- Task to complete -
Copy out all of the data word for word. Omit every picture.
··········
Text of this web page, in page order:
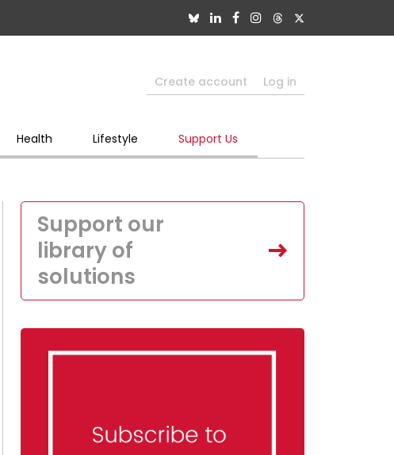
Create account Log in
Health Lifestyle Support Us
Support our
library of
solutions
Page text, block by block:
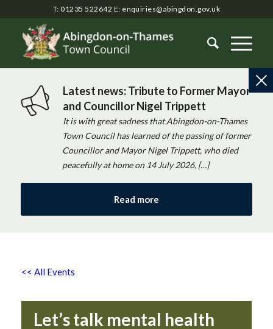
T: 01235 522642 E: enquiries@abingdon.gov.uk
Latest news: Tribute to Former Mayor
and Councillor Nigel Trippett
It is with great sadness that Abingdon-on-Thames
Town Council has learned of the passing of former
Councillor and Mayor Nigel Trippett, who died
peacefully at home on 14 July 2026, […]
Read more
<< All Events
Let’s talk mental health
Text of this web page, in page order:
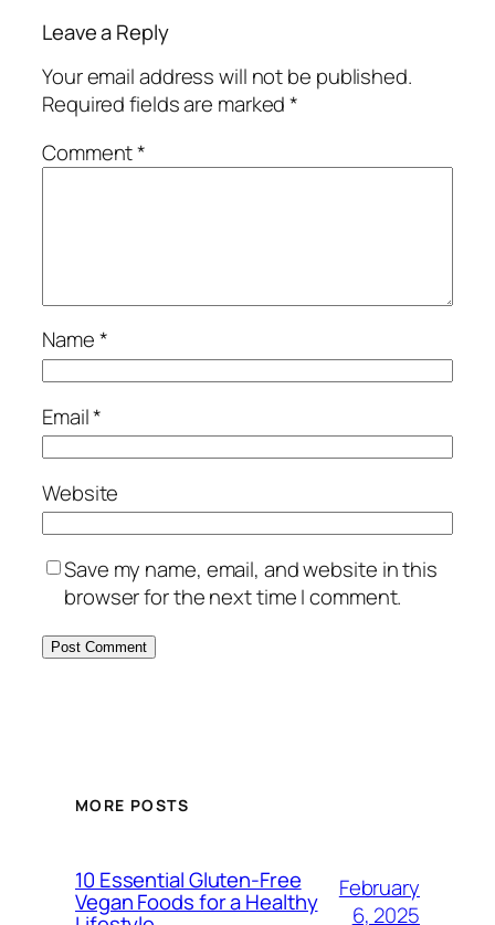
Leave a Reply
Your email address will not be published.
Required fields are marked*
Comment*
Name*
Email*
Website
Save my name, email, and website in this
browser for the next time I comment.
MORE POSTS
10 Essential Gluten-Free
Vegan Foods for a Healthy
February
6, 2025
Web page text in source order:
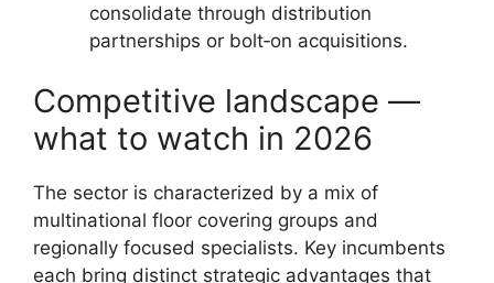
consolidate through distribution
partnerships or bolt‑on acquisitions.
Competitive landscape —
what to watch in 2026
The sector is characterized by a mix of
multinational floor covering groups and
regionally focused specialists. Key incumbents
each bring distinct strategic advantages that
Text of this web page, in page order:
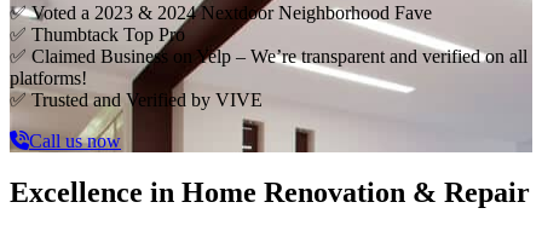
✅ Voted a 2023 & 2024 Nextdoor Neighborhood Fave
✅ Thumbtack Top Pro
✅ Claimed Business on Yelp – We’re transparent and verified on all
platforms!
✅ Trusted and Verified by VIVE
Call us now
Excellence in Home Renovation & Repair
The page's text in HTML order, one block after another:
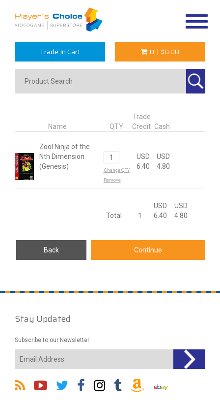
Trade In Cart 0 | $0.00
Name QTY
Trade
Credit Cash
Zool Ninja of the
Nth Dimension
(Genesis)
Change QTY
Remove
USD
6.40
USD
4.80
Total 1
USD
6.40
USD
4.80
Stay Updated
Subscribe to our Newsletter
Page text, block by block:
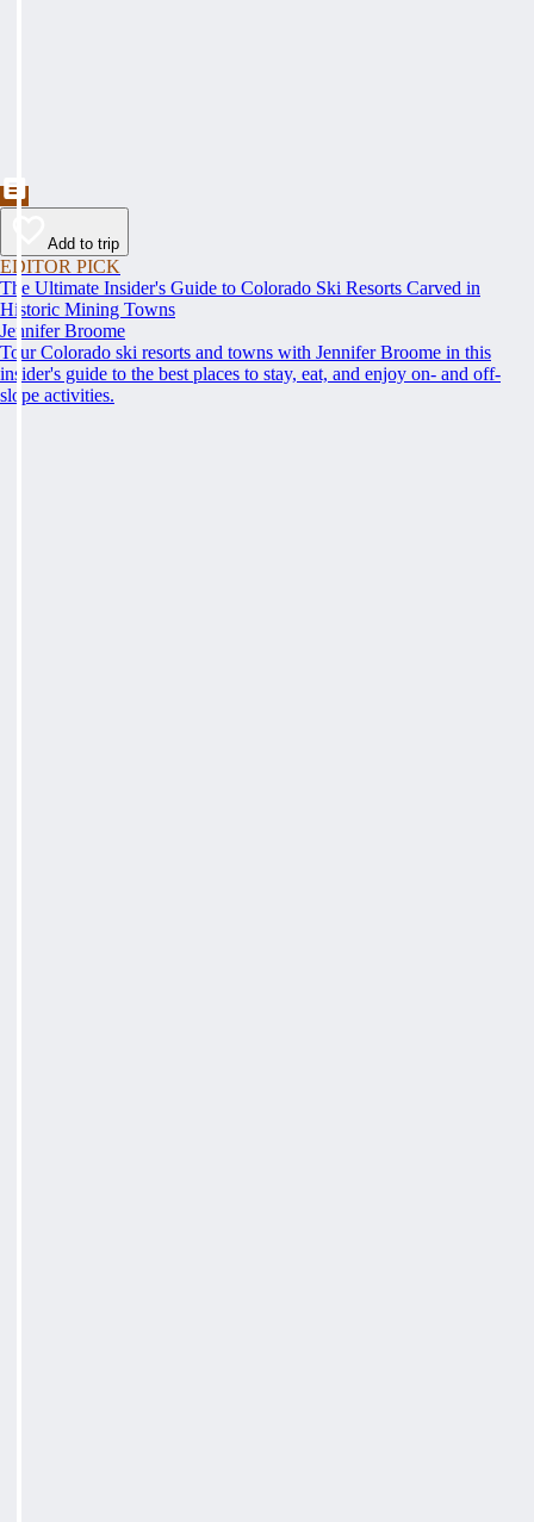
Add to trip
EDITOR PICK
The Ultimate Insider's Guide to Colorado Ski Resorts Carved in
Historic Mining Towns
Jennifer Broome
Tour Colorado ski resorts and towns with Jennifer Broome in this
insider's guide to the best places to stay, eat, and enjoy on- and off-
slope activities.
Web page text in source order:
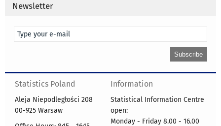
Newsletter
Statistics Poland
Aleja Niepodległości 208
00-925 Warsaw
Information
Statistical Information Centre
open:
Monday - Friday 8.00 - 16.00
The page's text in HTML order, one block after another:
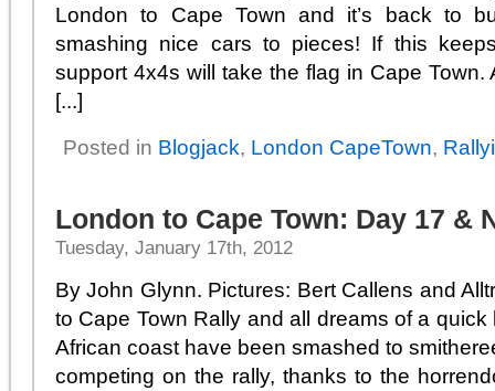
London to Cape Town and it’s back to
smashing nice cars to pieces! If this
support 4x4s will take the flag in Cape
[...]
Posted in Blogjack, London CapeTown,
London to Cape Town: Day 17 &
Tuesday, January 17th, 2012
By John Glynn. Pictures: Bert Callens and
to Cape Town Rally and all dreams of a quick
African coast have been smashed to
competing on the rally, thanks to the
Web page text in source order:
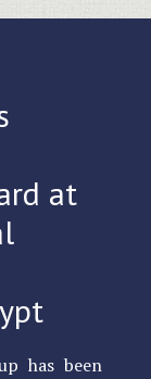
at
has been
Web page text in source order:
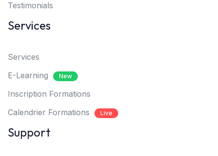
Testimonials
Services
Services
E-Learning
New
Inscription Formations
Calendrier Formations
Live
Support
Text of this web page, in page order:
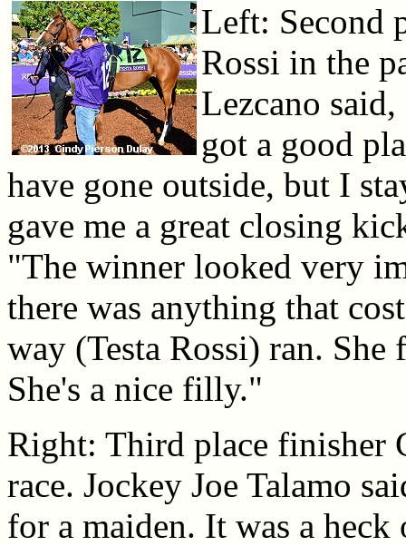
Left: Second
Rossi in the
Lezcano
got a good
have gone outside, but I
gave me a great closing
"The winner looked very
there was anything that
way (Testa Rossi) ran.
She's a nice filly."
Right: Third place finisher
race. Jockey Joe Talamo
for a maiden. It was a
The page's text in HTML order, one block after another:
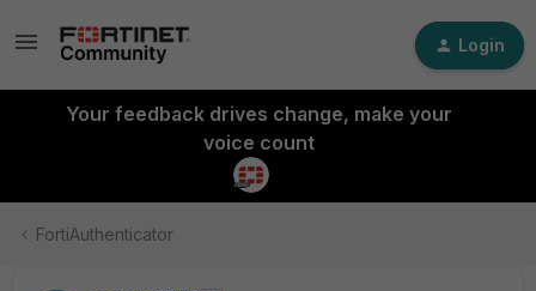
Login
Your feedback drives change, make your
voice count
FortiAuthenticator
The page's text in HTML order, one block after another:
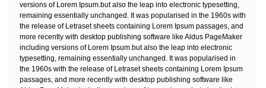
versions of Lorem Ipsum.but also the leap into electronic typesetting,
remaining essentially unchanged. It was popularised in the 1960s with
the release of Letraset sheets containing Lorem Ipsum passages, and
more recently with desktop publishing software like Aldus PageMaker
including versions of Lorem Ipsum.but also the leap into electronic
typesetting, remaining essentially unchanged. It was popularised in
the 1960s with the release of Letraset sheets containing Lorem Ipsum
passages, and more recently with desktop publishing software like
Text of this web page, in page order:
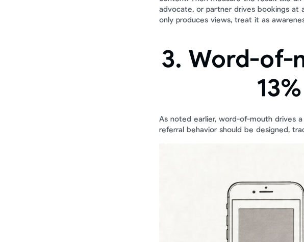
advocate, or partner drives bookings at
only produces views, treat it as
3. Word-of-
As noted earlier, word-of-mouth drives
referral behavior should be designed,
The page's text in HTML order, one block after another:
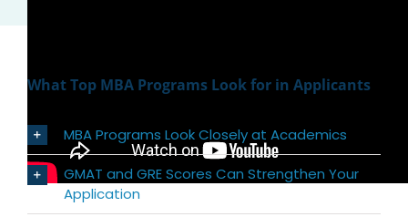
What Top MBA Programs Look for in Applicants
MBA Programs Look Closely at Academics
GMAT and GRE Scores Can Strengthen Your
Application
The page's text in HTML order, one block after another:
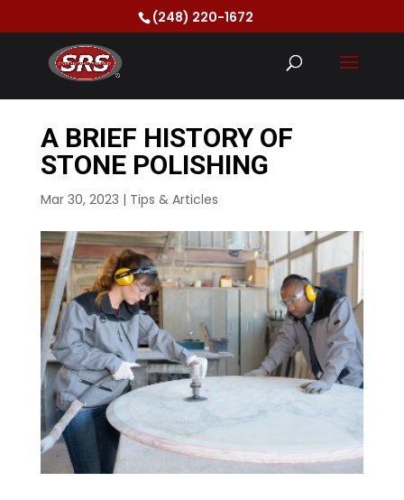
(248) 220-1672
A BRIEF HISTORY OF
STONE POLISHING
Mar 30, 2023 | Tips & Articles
··········
- Task solution -
Text of this web page, in page order:
Create account Log in
Health Lifestyle Support Us
Support our
library of
solutions
Page text, block by block:
T: 01235 522642 E: enquiries@abingdon.gov.uk
Latest news: Tribute to Former Mayor
and Councillor Nigel Trippett
It is with great sadness that Abingdon-on-Thames
Town Council has learned of the passing of former
Councillor and Mayor Nigel Trippett, who died
peacefully at home on 14 July 2026, […]
Read more
<< All Events
Let’s talk mental health
Text of this web page, in page order:
Leave a Reply
Your email address will not be published.
Required fields are marked*
Comment*
Name*
Email*
Website
Save my name, email, and website in this
browser for the next time I comment.
MORE POSTS
10 Essential Gluten-Free
Vegan Foods for a Healthy
February
6, 2025
Web page text in source order:
consolidate through distribution
partnerships or bolt‑on acquisitions.
Competitive landscape —
what to watch in 2026
The sector is characterized by a mix of
multinational floor covering groups and
regionally focused specialists. Key incumbents
each bring distinct strategic advantages that
Text of this web page, in page order:
✅ Voted a 2023 & 2024 Nextdoor Neighborhood Fave
✅ Thumbtack Top Pro
✅ Claimed Business on Yelp – We’re transparent and verified on all
platforms!
✅ Trusted and Verified by VIVE
Call us now
Excellence in Home Renovation & Repair
The page's text in HTML order, one block after another:
Trade In Cart 0 | $0.00
Name QTY
Trade
Credit Cash
Zool Ninja of the
Nth Dimension
(Genesis)
Change QTY
Remove
USD
6.40
USD
4.80
Total 1
USD
6.40
USD
4.80
Stay Updated
Subscribe to our Newsletter
Page text, block by block:
Add to trip
EDITOR PICK
The Ultimate Insider's Guide to Colorado Ski Resorts Carved in
Historic Mining Towns
Jennifer Broome
Tour Colorado ski resorts and towns with Jennifer Broome in this
insider's guide to the best places to stay, eat, and enjoy on- and off-
slope activities.
Web page text in source order:
Newsletter
Statistics Poland
Aleja Niepodległości 208
00-925 Warsaw
Information
Statistical Information Centre
open:
Monday - Friday 8.00 - 16.00
The page's text in HTML order, one block after another:
London to Cape Town and it’s back to
smashing nice cars to pieces! If this
support 4x4s will take the flag in Cape
[...]
Posted in Blogjack, London CapeTown,
London to Cape Town: Day 17 &
Tuesday, January 17th, 2012
By John Glynn. Pictures: Bert Callens and
to Cape Town Rally and all dreams of a quick
African coast have been smashed to
competing on the rally, thanks to the
Web page text in source order:
at
has been
Web page text in source order:
Testimonials
Services
Services
E-Learning
New
Inscription Formations
Calendrier Formations
Live
Support
Text of this web page, in page order:
Left: Second
Rossi in the
Lezcano
got a good
have gone outside, but I
gave me a great closing
"The winner looked very
there was anything that
way (Testa Rossi) ran.
She's a nice filly."
Right: Third place finisher
race. Jockey Joe Talamo
for a maiden. It was a
The page's text in HTML order, one block after another:
Login
Your feedback drives change, make your
voice count
FortiAuthenticator
The page's text in HTML order, one block after another:
versions of Lorem Ipsum.but also the leap into electronic typesetting,
remaining essentially unchanged. It was popularised in the 1960s with
the release of Letraset sheets containing Lorem Ipsum passages, and
more recently with desktop publishing software like Aldus PageMaker
including versions of Lorem Ipsum.but also the leap into electronic
typesetting, remaining essentially unchanged. It was popularised in
the 1960s with the release of Letraset sheets containing Lorem Ipsum
passages, and more recently with desktop publishing software like
Text of this web page, in page order:
advocate, or partner drives bookings at
only produces views, treat it as
3. Word-of-
As noted earlier, word-of-mouth drives
referral behavior should be designed,
The page's text in HTML order, one block after another:
What Top MBA Programs Look for in Applicants
MBA Programs Look Closely at Academics
GMAT and GRE Scores Can Strengthen Your
Application
The page's text in HTML order, one block after another:
(248) 220-1672
A BRIEF HISTORY OF
STONE POLISHING
Mar 30, 2023 | Tips & Articles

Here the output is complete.